## Your goal
Output the complete listing exactly.

## Dataset records

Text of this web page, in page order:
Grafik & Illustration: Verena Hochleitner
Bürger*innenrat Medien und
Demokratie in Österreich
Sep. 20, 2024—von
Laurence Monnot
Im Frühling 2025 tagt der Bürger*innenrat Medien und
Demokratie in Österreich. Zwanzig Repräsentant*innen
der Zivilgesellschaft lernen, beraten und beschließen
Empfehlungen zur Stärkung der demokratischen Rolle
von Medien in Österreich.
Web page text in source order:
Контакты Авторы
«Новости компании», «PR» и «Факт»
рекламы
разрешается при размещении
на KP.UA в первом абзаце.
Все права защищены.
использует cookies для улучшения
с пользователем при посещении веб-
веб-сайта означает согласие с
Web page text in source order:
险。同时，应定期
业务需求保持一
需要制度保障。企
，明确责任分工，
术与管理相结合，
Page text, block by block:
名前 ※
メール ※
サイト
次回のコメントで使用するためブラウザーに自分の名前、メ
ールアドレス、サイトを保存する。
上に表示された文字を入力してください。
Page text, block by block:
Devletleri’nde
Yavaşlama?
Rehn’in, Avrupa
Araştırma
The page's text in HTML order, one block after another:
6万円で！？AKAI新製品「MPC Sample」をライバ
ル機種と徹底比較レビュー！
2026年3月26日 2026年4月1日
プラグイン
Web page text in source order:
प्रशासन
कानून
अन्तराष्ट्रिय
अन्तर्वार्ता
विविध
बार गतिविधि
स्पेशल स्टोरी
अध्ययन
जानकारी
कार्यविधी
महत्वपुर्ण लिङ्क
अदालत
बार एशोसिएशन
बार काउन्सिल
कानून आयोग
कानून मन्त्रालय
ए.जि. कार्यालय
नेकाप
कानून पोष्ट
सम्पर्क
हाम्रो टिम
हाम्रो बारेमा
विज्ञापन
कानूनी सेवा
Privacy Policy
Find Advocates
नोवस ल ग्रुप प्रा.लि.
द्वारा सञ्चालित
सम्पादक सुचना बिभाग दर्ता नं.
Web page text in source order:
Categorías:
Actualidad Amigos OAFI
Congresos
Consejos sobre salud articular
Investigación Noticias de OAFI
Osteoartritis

## Solution to the exercise
Text of this web page, in page order:
Grafik & Illustration: Verena Hochleitner
Bürger*innenrat Medien und
Demokratie in Österreich
Sep. 20, 2024—von
Laurence Monnot
Im Frühling 2025 tagt der Bürger*innenrat Medien und
Demokratie in Österreich. Zwanzig Repräsentant*innen
der Zivilgesellschaft lernen, beraten und beschließen
Empfehlungen zur Stärkung der demokratischen Rolle
von Medien in Österreich.
Web page text in source order:
Контакты Авторы
«Новости компании», «PR» и «Факт»
рекламы
разрешается при размещении
на KP.UA в первом абзаце.
Все права защищены.
использует cookies для улучшения
с пользователем при посещении веб-
веб-сайта означает согласие с
Web page text in source order:
险。同时，应定期
业务需求保持一
需要制度保障。企
，明确责任分工，
术与管理相结合，
Page text, block by block:
名前 ※
メール ※
サイト
次回のコメントで使用するためブラウザーに自分の名前、メ
ールアドレス、サイトを保存する。
上に表示された文字を入力してください。
Page text, block by block:
Devletleri’nde
Yavaşlama?
Rehn’in, Avrupa
Araştırma
The page's text in HTML order, one block after another:
6万円で！？AKAI新製品「MPC Sample」をライバ
ル機種と徹底比較レビュー！
2026年3月26日 2026年4月1日
プラグイン
Web page text in source order:
प्रशासन
कानून
अन्तराष्ट्रिय
अन्तर्वार्ता
विविध
बार गतिविधि
स्पेशल स्टोरी
अध्ययन
जानकारी
कार्यविधी
महत्वपुर्ण लिङ्क
अदालत
बार एशोसिएशन
बार काउन्सिल
कानून आयोग
कानून मन्त्रालय
ए.जि. कार्यालय
नेकाप
कानून पोष्ट
सम्पर्क
हाम्रो टिम
हाम्रो बारेमा
विज्ञापन
कानूनी सेवा
Privacy Policy
Find Advocates
नोवस ल ग्रुप प्रा.लि.
द्वारा सञ्चालित
सम्पादक सुचना बिभाग दर्ता नं.
Web page text in source order:
Categorías:
Actualidad Amigos OAFI
Congresos
Consejos sobre salud articular
Investigación Noticias de OAFI
Osteoartritis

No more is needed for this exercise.